(WORK ITEM)
Look through the records, and wherever the string "driven" turns up, copy out that line.

Top of EXTRACTED DATA

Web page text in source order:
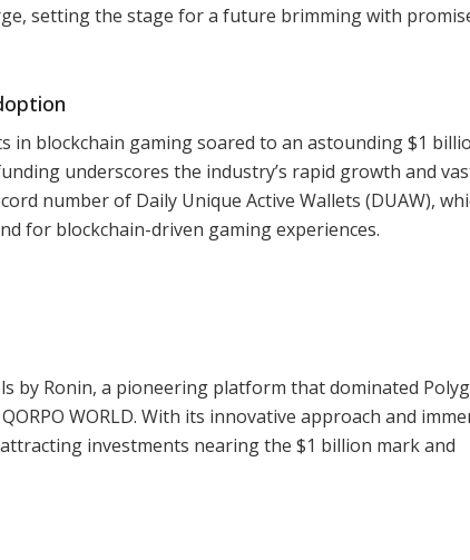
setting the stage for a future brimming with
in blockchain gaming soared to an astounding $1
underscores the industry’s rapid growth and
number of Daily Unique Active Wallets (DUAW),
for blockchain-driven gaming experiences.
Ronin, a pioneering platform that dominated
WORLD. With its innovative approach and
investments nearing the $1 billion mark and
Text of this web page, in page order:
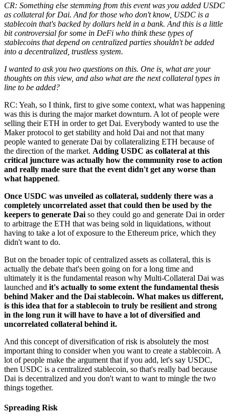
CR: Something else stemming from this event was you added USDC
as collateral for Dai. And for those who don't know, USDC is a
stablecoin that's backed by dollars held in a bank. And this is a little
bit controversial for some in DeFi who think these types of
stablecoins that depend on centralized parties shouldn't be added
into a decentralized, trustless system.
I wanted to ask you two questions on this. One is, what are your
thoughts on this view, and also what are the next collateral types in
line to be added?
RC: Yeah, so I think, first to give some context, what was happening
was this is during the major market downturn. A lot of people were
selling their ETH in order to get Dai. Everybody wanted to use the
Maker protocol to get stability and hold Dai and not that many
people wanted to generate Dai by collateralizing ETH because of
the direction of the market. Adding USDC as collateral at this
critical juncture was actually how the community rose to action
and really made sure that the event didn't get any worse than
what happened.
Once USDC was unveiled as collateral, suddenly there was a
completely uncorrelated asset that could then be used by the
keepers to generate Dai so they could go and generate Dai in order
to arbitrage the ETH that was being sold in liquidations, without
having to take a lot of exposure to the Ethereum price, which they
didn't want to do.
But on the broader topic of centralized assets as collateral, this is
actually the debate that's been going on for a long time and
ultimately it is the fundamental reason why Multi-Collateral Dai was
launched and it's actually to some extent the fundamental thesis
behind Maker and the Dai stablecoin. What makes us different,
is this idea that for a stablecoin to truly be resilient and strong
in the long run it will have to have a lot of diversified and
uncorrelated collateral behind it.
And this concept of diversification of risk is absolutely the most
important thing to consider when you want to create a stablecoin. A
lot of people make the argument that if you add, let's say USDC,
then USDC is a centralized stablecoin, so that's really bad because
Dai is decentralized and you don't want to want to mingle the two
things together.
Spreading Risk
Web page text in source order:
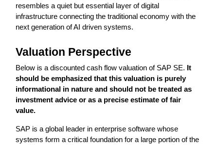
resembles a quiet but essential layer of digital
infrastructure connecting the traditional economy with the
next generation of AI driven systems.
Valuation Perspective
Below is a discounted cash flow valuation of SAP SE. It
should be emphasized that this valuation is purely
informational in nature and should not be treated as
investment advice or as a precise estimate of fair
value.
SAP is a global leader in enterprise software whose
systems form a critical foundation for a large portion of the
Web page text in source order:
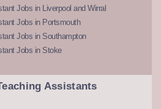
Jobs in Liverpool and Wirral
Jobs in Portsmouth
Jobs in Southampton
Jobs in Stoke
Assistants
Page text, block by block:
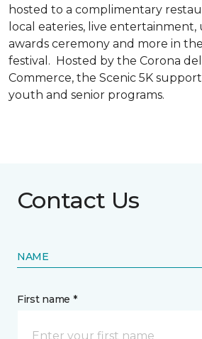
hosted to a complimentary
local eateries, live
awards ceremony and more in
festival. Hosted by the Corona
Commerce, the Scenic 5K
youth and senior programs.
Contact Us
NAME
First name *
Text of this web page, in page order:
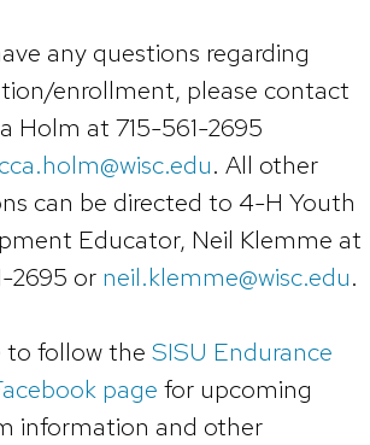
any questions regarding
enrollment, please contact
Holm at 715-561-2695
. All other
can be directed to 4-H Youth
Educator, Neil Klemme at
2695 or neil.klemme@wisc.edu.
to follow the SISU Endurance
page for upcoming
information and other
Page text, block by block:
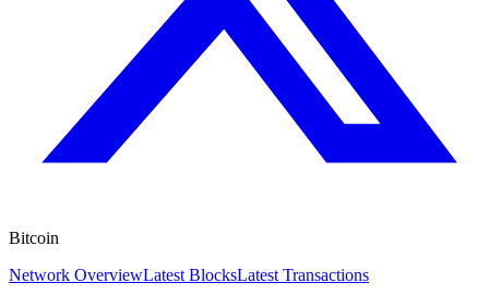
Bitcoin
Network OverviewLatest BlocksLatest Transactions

Bottom of EXTRACTED DATA

(TASK OUTPUT)
for blockchain-driven gaming experiences.
next generation of AI driven systems.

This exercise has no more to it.